Line a large baking tray with either parchment paper or a silicone mat.
Cube the butter and set it in the freezer while you prepare the rest of the ingredients. Alternatively, you could grate the butter with a cheese grater.
Whisk the dry ingredients together: 2 cups ap flour; 1/4 cup cocoa flour; 1/4 cup sugar; 1 tablespoon baking powder; 1 teaspoon cardamom; 1/4 teaspoon salt.
Whisk the wet ingredients together: 1 egg; 1/2 cup Greek yogurt; 4 tablespoons milk.
Cut the butter into the dry ingredients using a pastry cutter until it resembles pea gravel. If you don't have a pastry cutter, you can use your fingers to work the butter into the flour.
Pour the wet ingredients into the dry ingredients. Mix together until it starts to look shaggy. At this point, you can start to form the dough ball with your hands. As you form the ball, you'll notice that some of the mixture falls away. Work this into the ball as best you can.
Once you have formed the dough ball, I like to do a bit of laminating. I'll flatten the ball down, fold it over, then flatten again. Do this three times and then form it back into a ball. Slice this larger ball in half and form the two halves into smaller balls.

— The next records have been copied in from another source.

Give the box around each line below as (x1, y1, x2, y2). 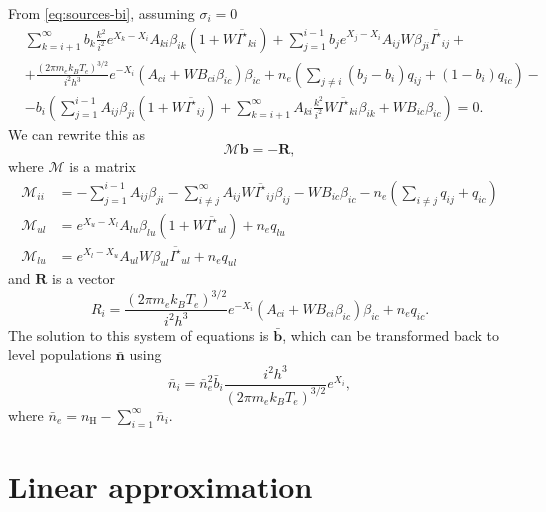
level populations (8, 344, 112, 365)
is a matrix (69, 156, 136, 177)
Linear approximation (8, 465, 313, 506)
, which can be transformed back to (282, 324, 499, 345)
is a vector (51, 268, 116, 289)
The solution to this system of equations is (8, 324, 269, 345)
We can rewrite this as (8, 123, 146, 144)
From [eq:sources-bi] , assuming (8, 3, 195, 23)
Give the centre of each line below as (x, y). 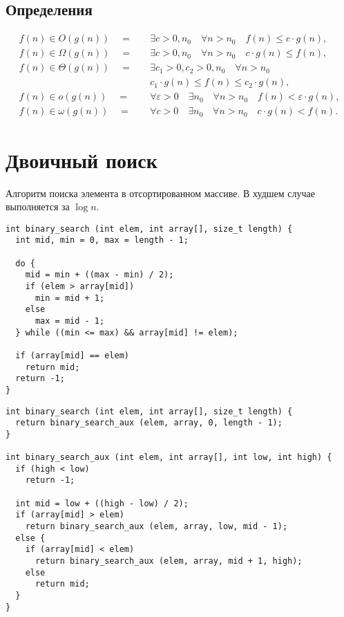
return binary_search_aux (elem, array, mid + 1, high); (169, 561)
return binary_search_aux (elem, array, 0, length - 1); (149, 423)
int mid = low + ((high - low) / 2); (102, 503)
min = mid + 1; (70, 298)
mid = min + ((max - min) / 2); (99, 275)
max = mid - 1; (70, 321)
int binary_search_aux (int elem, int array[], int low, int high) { (169, 458)
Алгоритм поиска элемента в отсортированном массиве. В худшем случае (160, 193)
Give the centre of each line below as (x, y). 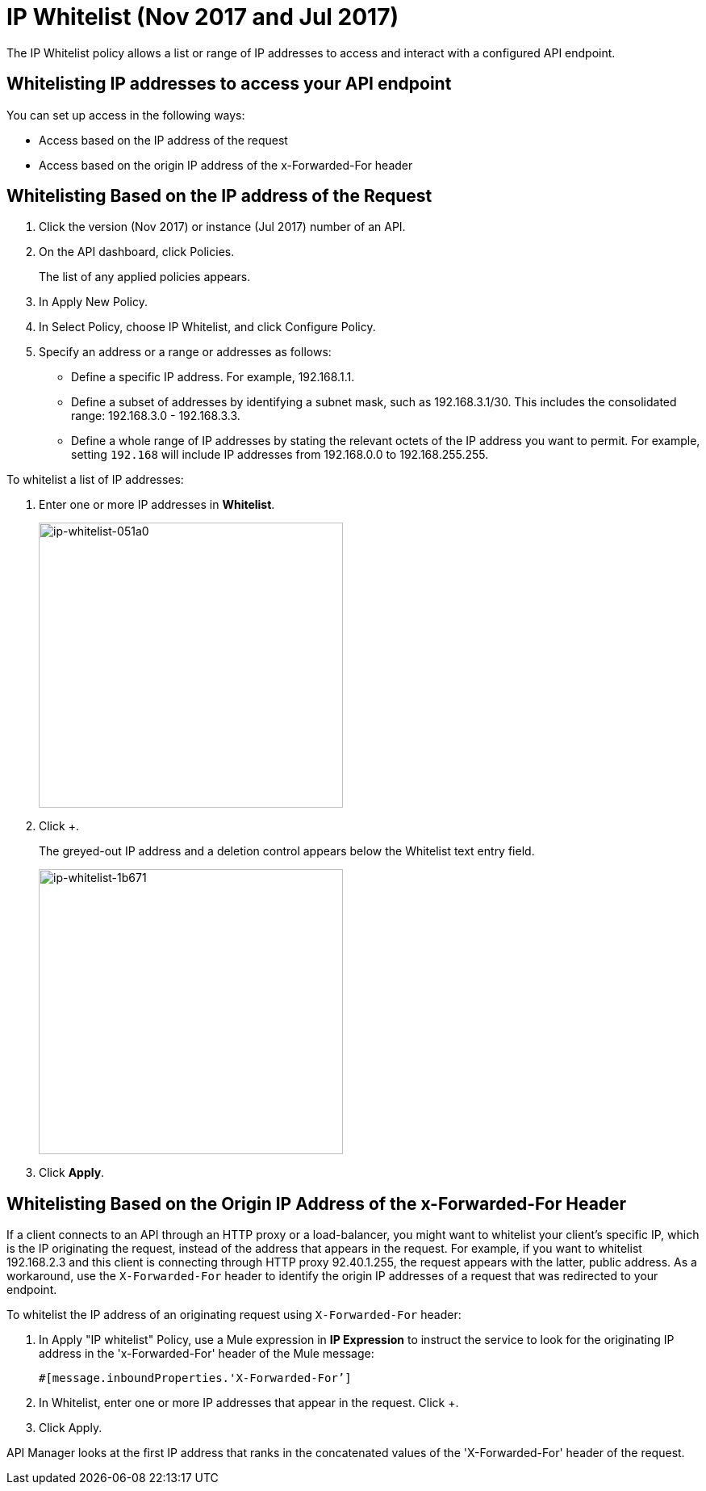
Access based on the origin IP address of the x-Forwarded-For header (226, 165)
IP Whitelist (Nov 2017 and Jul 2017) (203, 17)
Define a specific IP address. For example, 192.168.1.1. (213, 377)
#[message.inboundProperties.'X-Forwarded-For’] (195, 1378)
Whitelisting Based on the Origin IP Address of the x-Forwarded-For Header (317, 1203)
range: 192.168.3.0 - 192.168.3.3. (156, 416)
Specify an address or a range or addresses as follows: (185, 352)
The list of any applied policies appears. (145, 277)
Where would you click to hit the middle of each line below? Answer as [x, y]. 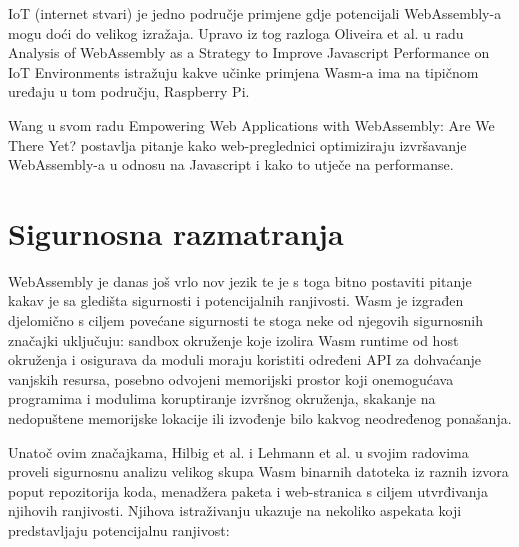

On your prepared pan, flatten each of the smaller dough balls into roughly six-inch disks, keeping them as circular as possible. Once you have these formed, cut the circles into six triangles. Don't worry if they are not equal pieces. Pull them apart about 1 inch so the sides will bake up nicely. If you want softer sides, you can leave the scones close together.
Stick the tray with the scones into the refrigerator for 20 minutes. Preheat the oven to 350. Once the scones have chilled for 20 minutes, bake them for 20 minutes. You won't be able to see if they are golden brown, but they won't look shiny anymore. They will have more of a matte finish to them.
While the scones are cooling down, go ahead and mix the glaze. Because I wanted to cover these scones a bit more in glaze, I made a double batch. In a small mixing bowl, mix together 1 1/2 cups powdered sugar, 2 tablespoons of heavy cream or whole milk, and 3 teaspoons of vanilla bean paste or extract. You may find that you need to add a bit more heavy cream if the glaze seems a bit thick. Don't add too much extra at once; you don't want it to be too thin. We want the glaze to pour out like honey to cover the scone and not have it fall off the scone too much. WAIT UNTIL THE SCONES ARE COMPLETELY COOLED OFF BEFORE ADDING THE GLAZE. If the scones are too hot, the glaze will melt away.
Enjoy your scones with a cup of coffee for breakfast, or just as a snack. Or some nights, even dinner. I won't judge.